FESCo Meeting Summary for 20090424

Adam Williamson awilliam at redhat.com
Sat May 2 00:37:33 UTC 2009


On Sat, 2009-05-02 at 00:38 +0100, Matthew Garrett wrote:
> On Fri, May 01, 2009 at 09:37:34AM -0700, Adam Williamson wrote:
> 
> > That doesn't explain why it shipped alongside gnome-volume-control for
> > the last three releases, when all along you have been telling us that
> > shipping two graphical volume control utilities by default is a terrible
> > idea that will confuse people and is bad UI.
> 
> You appear to be arguing on the assumption that people never make 
> mistakes.

Doing something you say is a fundamental interface booboo for three
straight releases is a pretty big mistake. I don't believe this was a
mistake, I believe it was intentional - we want to ship the shiny new
Pulse stuff. And that's fine. It just means the arbitrary "no multiple
mixers" argument that's now being used to oppose gst-mixer /
gnome-alsamixer is an argument of convenience.

> > And, I really should have anticipated your reaction. Of *course* the
> > correct response to me pointing out that we're already shipping two
> > volume control applications by default and have been for a while with no
> > apparent problems is not to accept that this means it's probably a
> > perfectly good idea to have multiple applications so long as they each
> > expose important functionality that the other doesn't. No, the correct
> > response is to say that we should immediately drop one to maintain
> > ideological purity.
> 
> How many volume control applications do you want us to ship with? The 
> fact that mistakes have been made in the past is not an argument for 
> further mistakes being made in the future.

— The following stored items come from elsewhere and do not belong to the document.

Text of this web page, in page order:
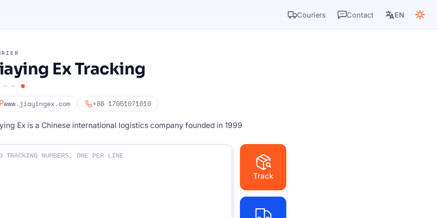
Couriers Contact EN
Ex Tracking
www.jiayingex.com +86 17051071010
Ex is a Chinese international logistics company founded in 1999
numbers :
Track
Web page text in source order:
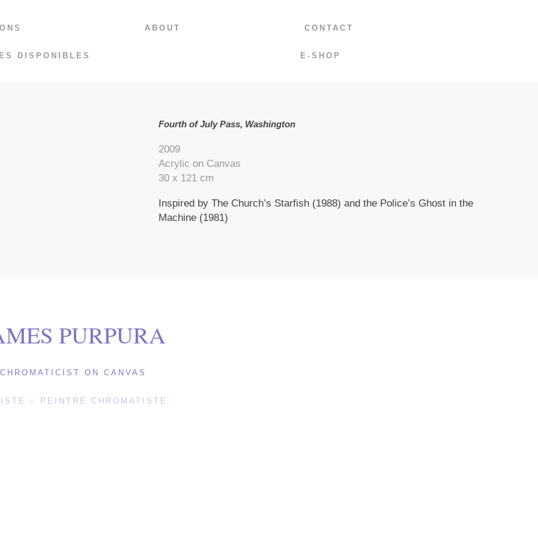
ABOUT CONTACT
DISPONIBLES E-SHOP
Fourth of July Pass, Washington
2009
Acrylic on Canvas
30 x 121 cm
Inspired by The Church’s Starfish (1988) and the Police’s Ghost in the
Machine (1981)
PURPURA
CHROMATICIST ON CANVAS
– PEINTRE CHROMATISTE
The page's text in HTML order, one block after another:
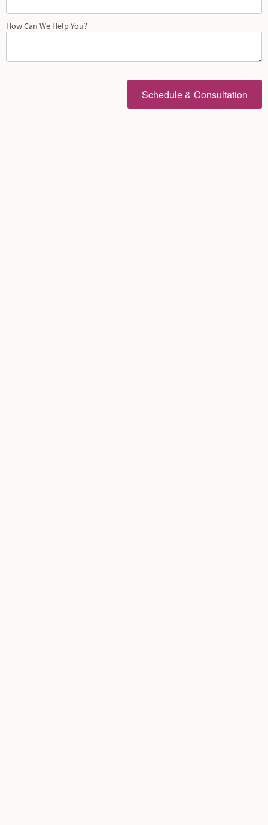
How Can We Help You?
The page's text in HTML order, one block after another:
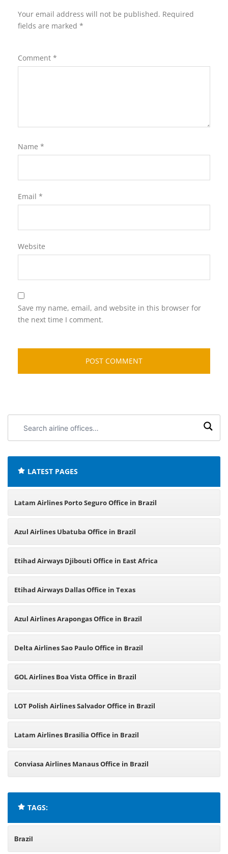
Your email address will not be published. Required
fields are marked *
Comment *
Name *
Email *
Website
Save my name, email, and website in this browser for
the next time I comment.
airline
LATEST PAGES
Latam Airlines Porto Seguro Office in Brazil
Azul Airlines Ubatuba Office in Brazil
Etihad Airways Djibouti Office in East Africa
Etihad Airways Dallas Office in Texas
Azul Airlines Arapongas Office in Brazil
Delta Airlines Sao Paulo Office in Brazil
GOL Airlines Boa Vista Office in Brazil
LOT Polish Airlines Salvador Office in Brazil
Latam Airlines Brasilia Office in Brazil
Conviasa Airlines Manaus Office in Brazil
TAGS:
Brazil
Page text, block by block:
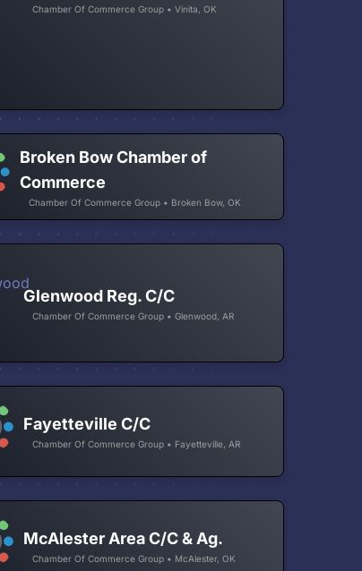
Chamber Of Commerce Group • Vinita, OK
Broken Bow Chamber of
Commerce
Chamber Of Commerce Group • Broken Bow, OK
Glenwood Reg. C/C
Chamber Of Commerce Group • Glenwood, AR
Fayetteville C/C
Chamber Of Commerce Group • Fayetteville, AR
McAlester Area C/C & Ag.
Chamber Of Commerce Group • McAlester, OK
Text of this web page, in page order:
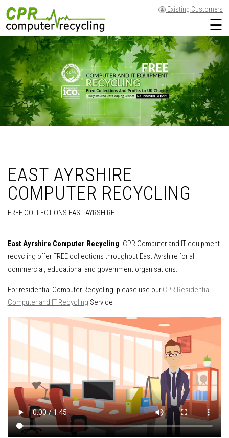
Existing Customers
☰
EAST AYRSHIRE
COMPUTER RECYCLING
FREE COLLECTIONS EAST AYRSHIRE
East Ayrshire Computer Recycling. CPR Computer and IT equipment
recycling offer FREE collections throughout East Ayrshire for all
commercial, educational and government organisations.
For residential Computer Recycling, please use ourCPR Residential
Computer and IT Recycling Service
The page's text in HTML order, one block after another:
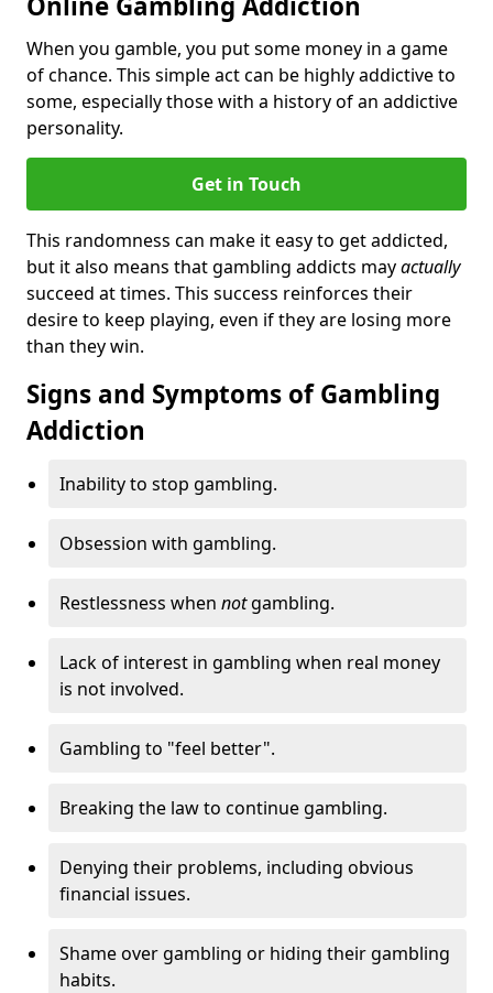
When you gamble, you put some money in a game
of chance. This simple act can be highly addictive to
some, especially those with a history of an addictive
personality.
Get in Touch
This randomness can make it easy to get addicted,
but it also means that gambling addicts mayactually
succeed at times. This success reinforces their
desire to keep playing, even if they are losing more
than they win.
Signs and Symptoms of Gambling
Addiction
Inability to stop gambling.
Obsession with gambling.
Restlessness when notgambling.
Lack of interest in gambling when real money
is not involved.
Gambling to "feel better".
Breaking the law to continue gambling.
Denying their problems, including obvious
financial issues.
Shame over gambling or hiding their gambling
habits.

Frankly, now I've noticed we *already* have two, I'm inclined to favour
the "drop the new gnome-volume-control entirely" argument, if you want
to keep the number of mixers down. Here's the problem. There are two
really important use cases that gnome-volume-control doesn't cover:
profile switching - i.e. enabling digital output (or analog surround on
cards that do that, but that's not *so* important), and input switching.

Legacy mixers - gnome-alsamixer / gst-mixer - handle both of these cases
and everything else you'd want to do with a mixer. Just not very well,
but hey, at least it's the same crappy interface people have been used
to for a decade.

pavucontrol does profile switching, and does it in a very nice way,
thanks to the work done on Pulse during this cycle. But it doesn't do
input switching.

gnome-volume-control doesn't do profile switching *or* input switching.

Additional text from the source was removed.